** Extracted records follows **

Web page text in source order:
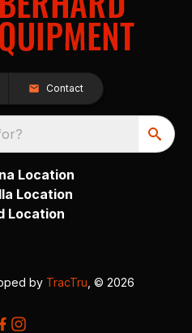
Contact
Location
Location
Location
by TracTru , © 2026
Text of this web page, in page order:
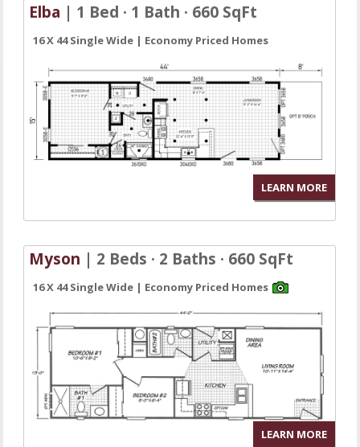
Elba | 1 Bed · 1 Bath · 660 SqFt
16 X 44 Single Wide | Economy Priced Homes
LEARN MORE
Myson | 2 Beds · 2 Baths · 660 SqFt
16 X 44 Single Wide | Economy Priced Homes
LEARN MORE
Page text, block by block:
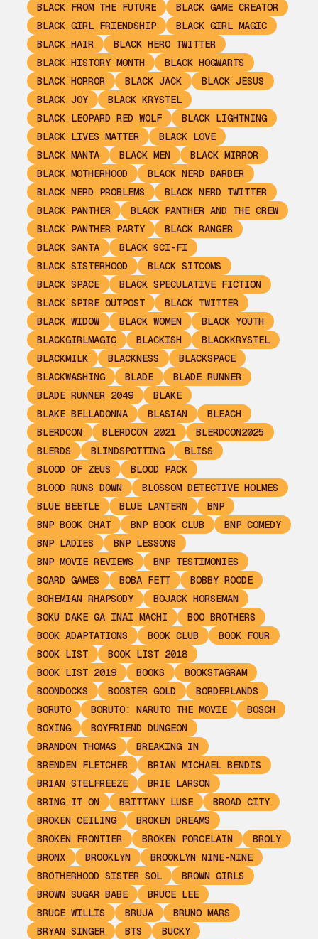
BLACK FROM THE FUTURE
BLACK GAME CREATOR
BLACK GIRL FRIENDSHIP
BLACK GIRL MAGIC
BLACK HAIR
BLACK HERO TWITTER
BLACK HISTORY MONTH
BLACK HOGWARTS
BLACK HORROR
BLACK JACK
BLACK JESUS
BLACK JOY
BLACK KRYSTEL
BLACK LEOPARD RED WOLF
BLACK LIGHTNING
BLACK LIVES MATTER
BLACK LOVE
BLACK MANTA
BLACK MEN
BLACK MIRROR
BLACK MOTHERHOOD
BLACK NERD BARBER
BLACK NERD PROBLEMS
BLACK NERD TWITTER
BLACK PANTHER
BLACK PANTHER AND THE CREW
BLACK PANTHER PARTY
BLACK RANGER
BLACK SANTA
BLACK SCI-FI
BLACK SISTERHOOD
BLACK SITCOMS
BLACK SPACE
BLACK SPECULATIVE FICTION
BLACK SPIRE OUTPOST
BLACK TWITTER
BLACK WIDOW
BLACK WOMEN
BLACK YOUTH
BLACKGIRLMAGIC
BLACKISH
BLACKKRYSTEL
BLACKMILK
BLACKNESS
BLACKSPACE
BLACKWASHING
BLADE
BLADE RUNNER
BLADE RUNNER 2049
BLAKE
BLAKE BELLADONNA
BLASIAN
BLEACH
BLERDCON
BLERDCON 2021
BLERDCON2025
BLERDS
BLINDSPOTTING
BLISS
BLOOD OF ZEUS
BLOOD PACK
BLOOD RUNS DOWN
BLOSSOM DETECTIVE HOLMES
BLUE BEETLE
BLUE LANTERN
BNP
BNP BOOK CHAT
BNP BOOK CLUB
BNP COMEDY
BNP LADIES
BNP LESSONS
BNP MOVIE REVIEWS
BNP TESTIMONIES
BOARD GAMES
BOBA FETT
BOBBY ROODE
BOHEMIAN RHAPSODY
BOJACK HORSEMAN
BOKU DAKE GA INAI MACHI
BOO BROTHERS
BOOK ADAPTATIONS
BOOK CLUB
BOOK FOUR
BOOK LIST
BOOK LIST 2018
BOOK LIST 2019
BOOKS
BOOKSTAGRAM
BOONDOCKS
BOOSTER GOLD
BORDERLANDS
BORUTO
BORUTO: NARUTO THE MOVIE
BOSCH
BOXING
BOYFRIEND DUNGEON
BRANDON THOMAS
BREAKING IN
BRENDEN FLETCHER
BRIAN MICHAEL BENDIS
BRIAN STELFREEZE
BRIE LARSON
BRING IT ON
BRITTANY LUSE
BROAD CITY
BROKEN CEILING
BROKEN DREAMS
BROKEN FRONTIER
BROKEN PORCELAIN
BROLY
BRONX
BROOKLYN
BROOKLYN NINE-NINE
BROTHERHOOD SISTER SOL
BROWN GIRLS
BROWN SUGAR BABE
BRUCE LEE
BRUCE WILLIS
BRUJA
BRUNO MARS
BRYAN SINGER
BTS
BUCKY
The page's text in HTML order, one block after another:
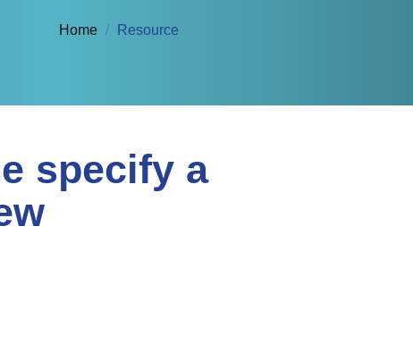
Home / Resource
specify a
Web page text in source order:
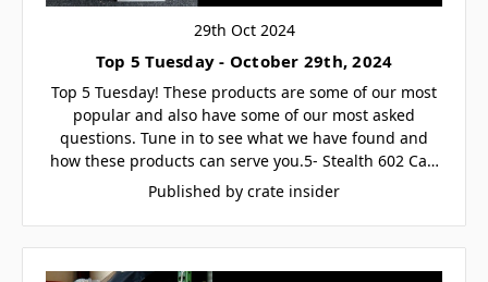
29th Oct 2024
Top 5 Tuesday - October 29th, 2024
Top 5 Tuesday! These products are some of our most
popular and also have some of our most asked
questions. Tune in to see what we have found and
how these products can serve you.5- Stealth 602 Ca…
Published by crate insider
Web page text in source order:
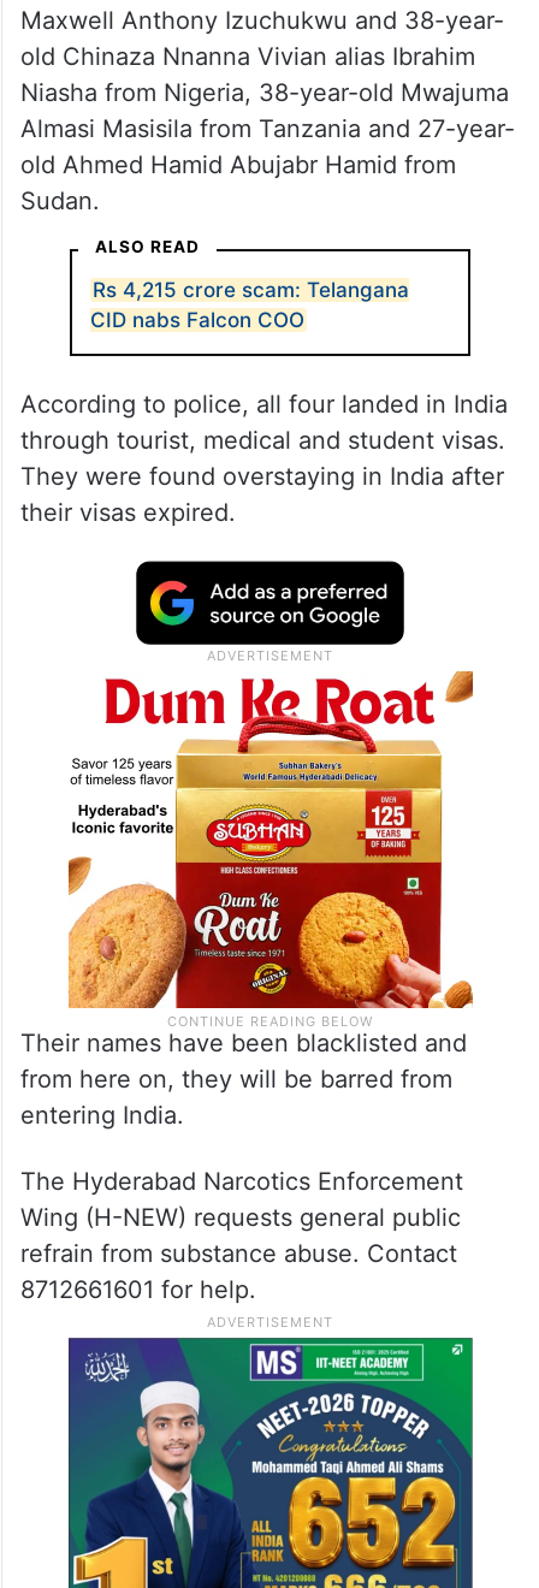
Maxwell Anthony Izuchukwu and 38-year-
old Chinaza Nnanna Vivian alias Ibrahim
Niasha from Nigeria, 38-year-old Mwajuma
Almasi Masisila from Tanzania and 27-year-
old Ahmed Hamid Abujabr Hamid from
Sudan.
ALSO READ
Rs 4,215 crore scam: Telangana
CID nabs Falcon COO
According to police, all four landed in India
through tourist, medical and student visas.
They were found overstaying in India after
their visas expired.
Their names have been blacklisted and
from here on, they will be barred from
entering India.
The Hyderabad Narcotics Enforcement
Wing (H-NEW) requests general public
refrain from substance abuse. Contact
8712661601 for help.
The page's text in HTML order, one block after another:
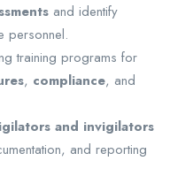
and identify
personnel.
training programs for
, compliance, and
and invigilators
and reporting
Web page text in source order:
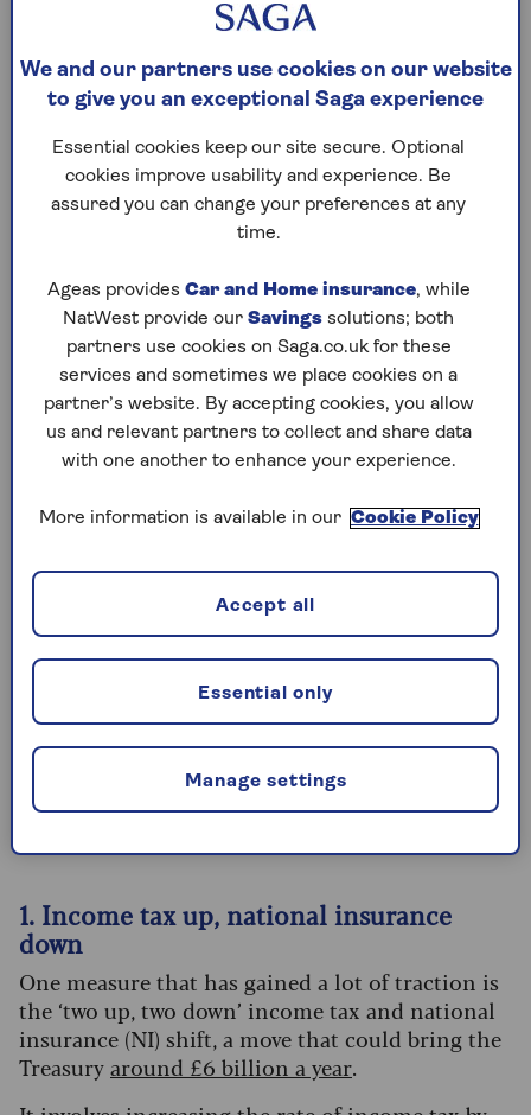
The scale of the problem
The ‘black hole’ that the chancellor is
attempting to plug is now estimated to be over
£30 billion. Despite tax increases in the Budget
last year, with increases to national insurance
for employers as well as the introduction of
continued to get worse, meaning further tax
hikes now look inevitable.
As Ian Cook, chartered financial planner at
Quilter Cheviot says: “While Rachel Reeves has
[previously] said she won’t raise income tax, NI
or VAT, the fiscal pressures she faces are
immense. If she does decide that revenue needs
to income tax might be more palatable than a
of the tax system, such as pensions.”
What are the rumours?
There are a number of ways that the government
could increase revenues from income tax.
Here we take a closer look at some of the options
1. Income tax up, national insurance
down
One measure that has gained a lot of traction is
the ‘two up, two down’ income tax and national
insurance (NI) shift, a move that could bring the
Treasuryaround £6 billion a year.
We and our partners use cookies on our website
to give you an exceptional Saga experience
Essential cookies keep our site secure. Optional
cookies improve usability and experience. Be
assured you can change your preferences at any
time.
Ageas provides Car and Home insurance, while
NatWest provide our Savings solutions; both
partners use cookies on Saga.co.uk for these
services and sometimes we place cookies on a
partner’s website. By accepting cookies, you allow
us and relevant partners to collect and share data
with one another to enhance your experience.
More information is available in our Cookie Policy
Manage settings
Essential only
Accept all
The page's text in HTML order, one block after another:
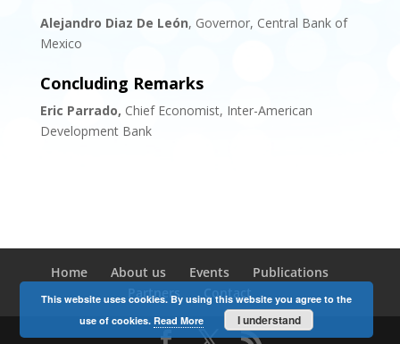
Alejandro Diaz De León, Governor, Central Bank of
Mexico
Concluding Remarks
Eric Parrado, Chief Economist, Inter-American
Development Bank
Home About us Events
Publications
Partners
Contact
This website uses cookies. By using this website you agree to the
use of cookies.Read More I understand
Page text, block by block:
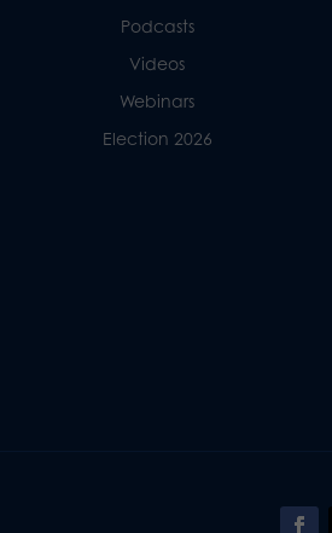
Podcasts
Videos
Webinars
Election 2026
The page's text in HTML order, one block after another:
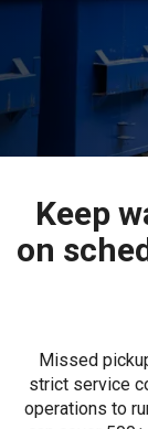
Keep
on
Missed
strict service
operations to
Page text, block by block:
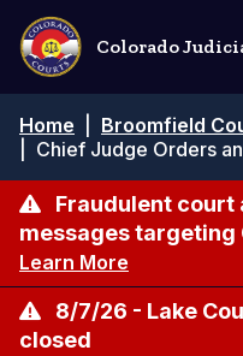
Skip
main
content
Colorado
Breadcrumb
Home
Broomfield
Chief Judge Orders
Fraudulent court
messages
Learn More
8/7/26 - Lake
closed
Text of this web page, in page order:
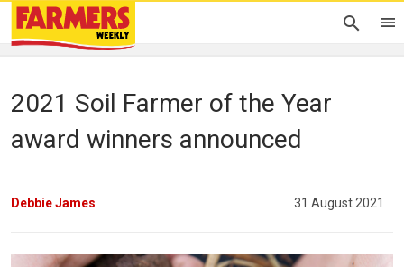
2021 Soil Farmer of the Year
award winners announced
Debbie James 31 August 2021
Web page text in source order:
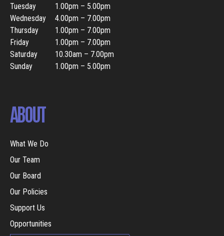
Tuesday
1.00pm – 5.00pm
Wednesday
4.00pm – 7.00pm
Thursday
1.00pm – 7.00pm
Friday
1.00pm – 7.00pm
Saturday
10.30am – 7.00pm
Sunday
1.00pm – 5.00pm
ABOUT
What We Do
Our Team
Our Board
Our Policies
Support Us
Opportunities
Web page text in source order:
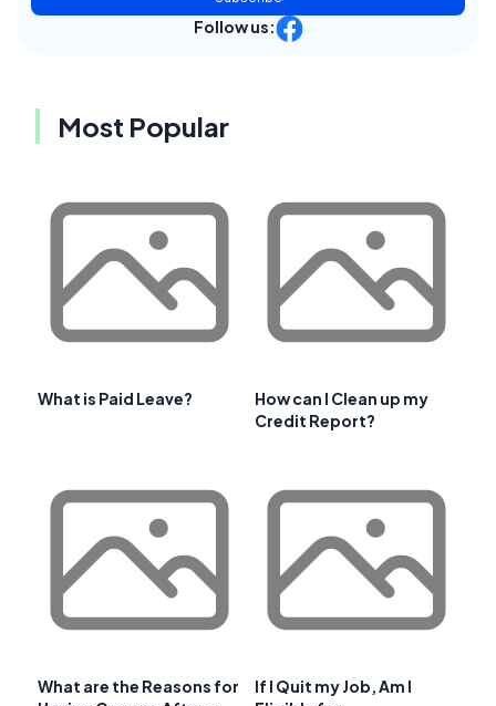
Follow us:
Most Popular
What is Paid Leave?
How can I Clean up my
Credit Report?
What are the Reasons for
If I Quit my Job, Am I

** End of Extracted records **

**What to do:**
Scan the records above for the word "BROKEN". Show each line in which it appears.

**Solution below:**
BROKEN CEILING
BROKEN DREAMS
BROKEN FRONTIER
BROKEN PORCELAIN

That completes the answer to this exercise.